Os termos do acordo que a instalou na Esplanada dos Ministérios, como não poderia deixar de ser, foram negociados antes da realização do segundo turno. Isso era fundamental para que os 4.915.423 eleitores que confiaram em Simone — e foram responsáveis por 4,16% do total de votos válidos naquele pleito — se sentissem motivados para dar seu apoio ao petista na reta final da disputa.
É impossível saber quantos desses eleitores a acompanharam e ajudaram Lula a conquistar a vitória no segundo turno. O certo, porém, é que o efeito positivo da atitude de Simone parece ter sido maior para o candidato que apoiou do que para a sua própria carreira. A atitude foi mal recebida por um grupo de eleitores que tinham votado nela justamente por ser uma alternativa a Lula e Bolsonaro e que não ficaram satisfeitos quando ela decidiu utilizar o cacife eleitoral conquistado com a ajuda desse grupo para pedir votos para o petista no segundo turno.
Recordar esse fato e as discussões em torno da chamada terceira via nas eleições passadas é importante — até porque, pelo andar da caravana, o tema deverá voltar ao debate em 2026. A questão é: até que ponto é certo (ou ético) um candidato se dirigir ao eleitor com um determinado tipo de discurso, atrai-lo com a promessa de uma determinada postura e, na sequência, usar o prestígio conquistado nas urnas para fazer o oposto do que esse eleitor esperava que fizesse?
O caso se Simone Tebet é emblemático.
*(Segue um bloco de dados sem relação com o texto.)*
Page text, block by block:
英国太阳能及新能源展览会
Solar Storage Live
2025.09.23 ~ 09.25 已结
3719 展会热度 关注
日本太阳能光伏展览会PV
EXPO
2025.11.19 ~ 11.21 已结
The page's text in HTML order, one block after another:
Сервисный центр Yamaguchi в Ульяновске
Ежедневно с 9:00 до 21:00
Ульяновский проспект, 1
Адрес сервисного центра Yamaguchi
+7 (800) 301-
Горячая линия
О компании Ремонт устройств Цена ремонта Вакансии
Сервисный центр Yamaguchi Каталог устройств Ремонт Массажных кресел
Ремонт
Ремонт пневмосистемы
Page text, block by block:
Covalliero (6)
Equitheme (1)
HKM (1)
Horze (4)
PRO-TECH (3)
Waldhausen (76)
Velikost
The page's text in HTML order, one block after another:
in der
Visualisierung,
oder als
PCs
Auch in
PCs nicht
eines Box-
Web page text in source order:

E ganha um peso especial neste momento em que Lula assume a intenção de fazer alterações no ministério e abrir espaço em sua equipe para políticos que apoiaram seu adversário no primeiro e no segundo turnos da eleição passada. O objetivo é garantir a governabilidade e o presidente tem todo o direito de agir dessa maneira. Ele tem autoridade para definir os critérios que utiliza para preencher os cargos de confiança em seu governo. O problema, portanto, não é de Lula, mas do político que aceita uma vaga no governo de um presidente que criticava de forma virulenta menos de um ano atrás. Um político que era xingado de todos os nomes pelos políticos dos mesmos partidos que, hoje, fazem tudo o que podem para conseguir um lugarzinho na Esplanada. Este é o ponto que interessa.
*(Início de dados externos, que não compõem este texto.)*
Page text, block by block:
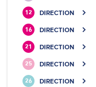
12 DIRECTION
16 DIRECTION
21 DIRECTION
25 DIRECTION
26 DIRECTION
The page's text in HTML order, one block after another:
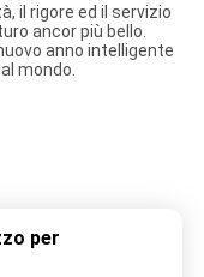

VIA NEOCOLONIAL — O caso de Simone Tebet é exemplar. Na pasta do Planejamento, ao invés de ganhar projeção, ela parece ter se encolhido e perdido o brilho conquistado no primeiro turno das eleições passadas. E se havia alguma dúvida em relação à sua a de falta de prestígio na equipe, ela foi eliminada no episódio da nomeação do economista Marcos Pochmann para a presidência do IBGE. O cargo, como se sabe, é subordinado ao ministério de Simone Tebet. Mas ela só foi informada da nomeação depois do nome do economista ter sido anunciado pelo ministro das Comunicações, Paulo Pimenta.
Petista de longa data, amigo pessoal de Lula e professor da Universidade de Campinas, Pochmann é um economista identificado com as ideias mais retrógradas da esquerda. Ele chegou, por exemplo, a criticar o Pix, o mecanismo de movimentação financeira criado pelo Banco Central em 2020, que agilizou e reduziu o custo dos serviços bancários de transferências e de pagamentos no país. Para Pochmann, que também já defendeu a adoção de uma alíquota do Imposto de Renda de 60%, o Pix era "mais um passo na via neocolonial", que visava a favorecer o "protetorado dos EUA". No segundo governo Lula e durante boa parte do primeiro governo de Dilma, ele presidiu o IPEA e ficou conhecido por perseguir técnicos que não seguiam ao pé da letra a cartilha da esquerda.
Lula, como já foi dito, tem todo o direito de nomear quem achar mais indicado para os cargos de seu governo. No que diz respeito ao presidente, portanto, não há o que criticar em relação à decisão. O IBGE é o tipo do cargo em que alguém com o perfil de Pochmann causa menos problemas do que causaria se estivesse, por exemplo, num posto da equipe econômica ou numa diretoria de estatal. Já pensou o estrago que alguém com ideias iguais às dele faria se fosse nomeado para uma diretoria da Petrobras e resolvesse por em prática a mesma política de preços que levou a estatal à lona no governo Dilma?
No IBGE, ele será obrigado a andar na linha. Parte da importância e da credibilidade do órgão consiste justamente no fato de, por força de sua função, estar submetido a metodologias consagras e ao rigor estatístico. Seus levantamentos não podem ser alterados apenas pela vontade do presidente da instituição.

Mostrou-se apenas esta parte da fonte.